Collection entries:

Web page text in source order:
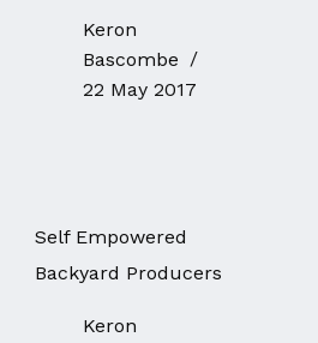
Keron
Bascombe
22 May 2017
Self Empowered
Backyard Producers
Keron
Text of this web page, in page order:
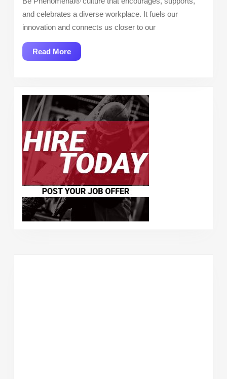
Guard
and celebrates a diverse workplace. It fuels our
innovation and connects us closer to our
Read MoreRead
More
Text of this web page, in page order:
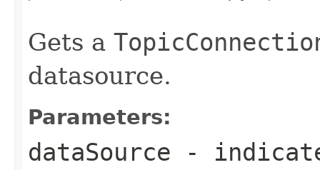
Gets a
datasource.
Parameters:
dataSource -
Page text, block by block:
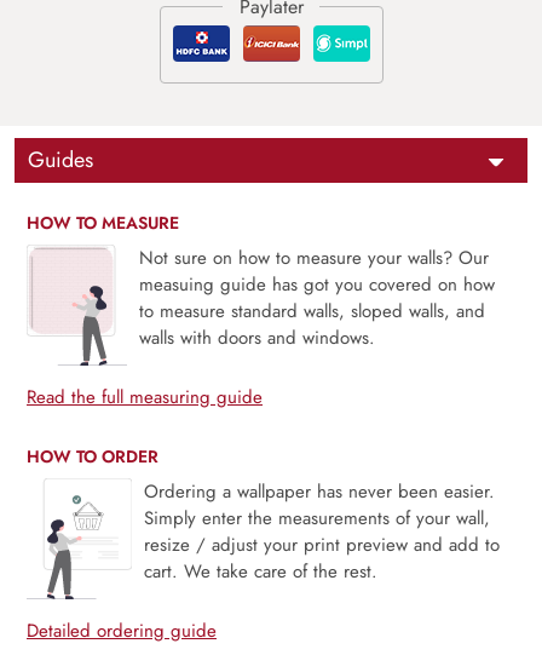
Guides
HOW TO MEASURE
Not sure on how to measure your walls? Our
measuing guide has got you covered on how
to measure standard walls, sloped walls, and
walls with doors and windows.
Read the full measuring guide
HOW TO ORDER
Ordering a wallpaper has never been easier.
Simply enter the measurements of your wall,
resize / adjust your print preview and add to
cart. We take care of the rest.
Detailed ordering guide
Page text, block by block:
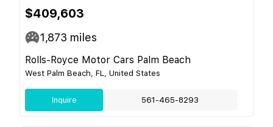
$409,603
1,873 miles
Rolls-Royce Motor Cars Palm Beach
West Palm Beach, FL, United States
Inquire 561-465-8293
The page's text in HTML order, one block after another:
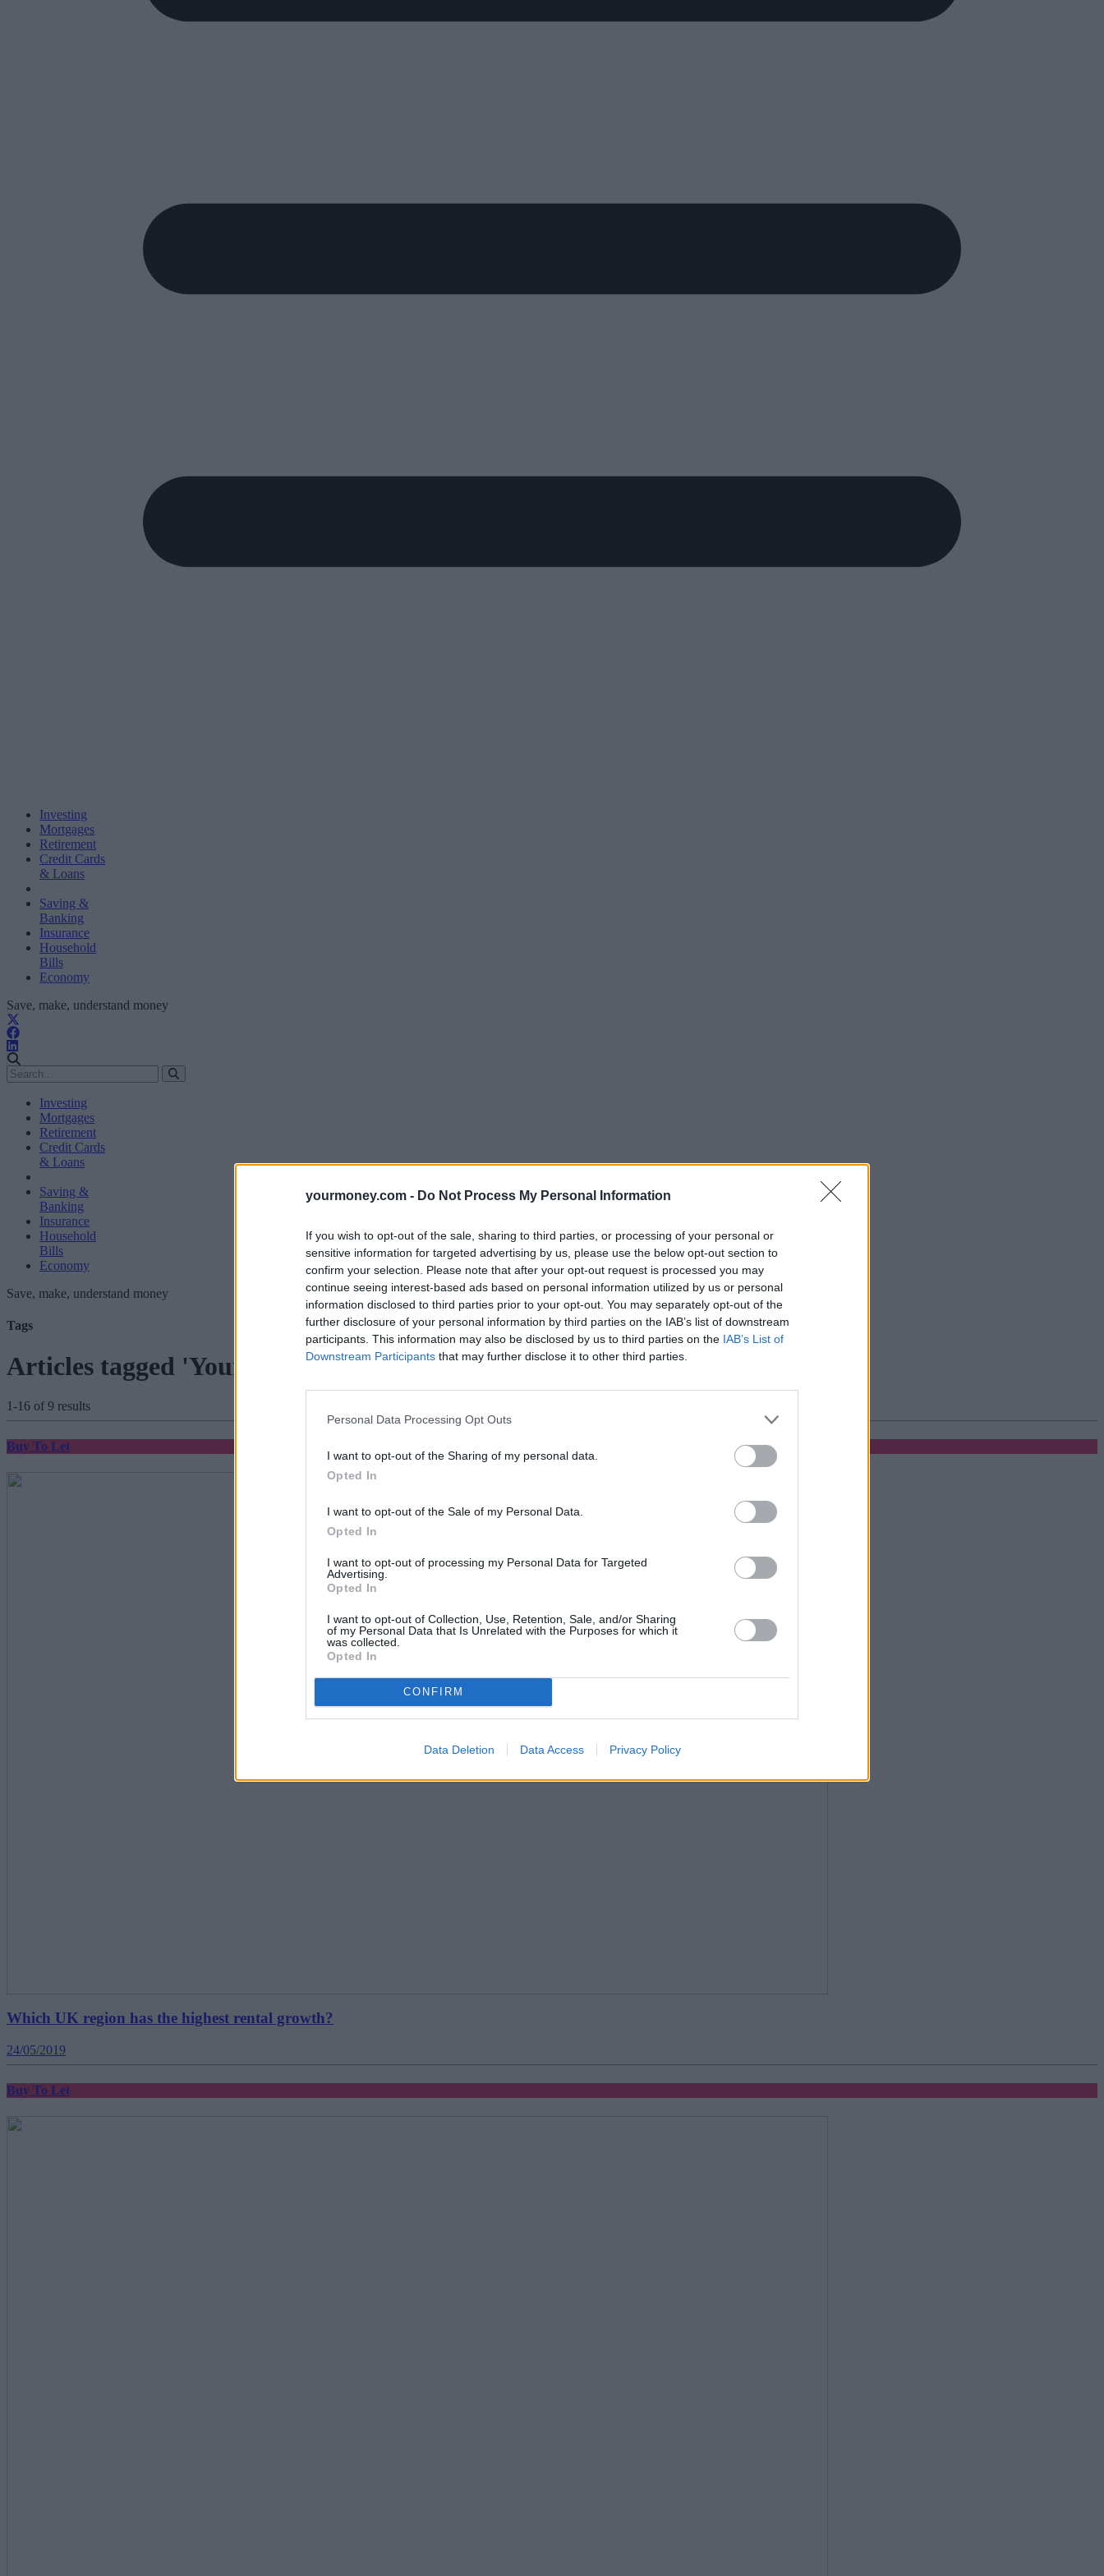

WORK ORDER -
Word for word, restate the records shown above, minus the pictures.

THE ANSWER -
Web page text in source order:
Keron
Bascombe
22 May 2017
Self Empowered
Backyard Producers
Keron
Text of this web page, in page order:
Guard
and celebrates a diverse workplace. It fuels our
innovation and connects us closer to our
Read MoreRead
More
Text of this web page, in page order:
Gets a
datasource.
Parameters:
dataSource -
Page text, block by block:
Guides
HOW TO MEASURE
Not sure on how to measure your walls? Our
measuing guide has got you covered on how
to measure standard walls, sloped walls, and
walls with doors and windows.
Read the full measuring guide
HOW TO ORDER
Ordering a wallpaper has never been easier.
Simply enter the measurements of your wall,
resize / adjust your print preview and add to
cart. We take care of the rest.
Detailed ordering guide
Page text, block by block:
$409,603
1,873 miles
Rolls-Royce Motor Cars Palm Beach
West Palm Beach, FL, United States
Inquire 561-465-8293
The page's text in HTML order, one block after another:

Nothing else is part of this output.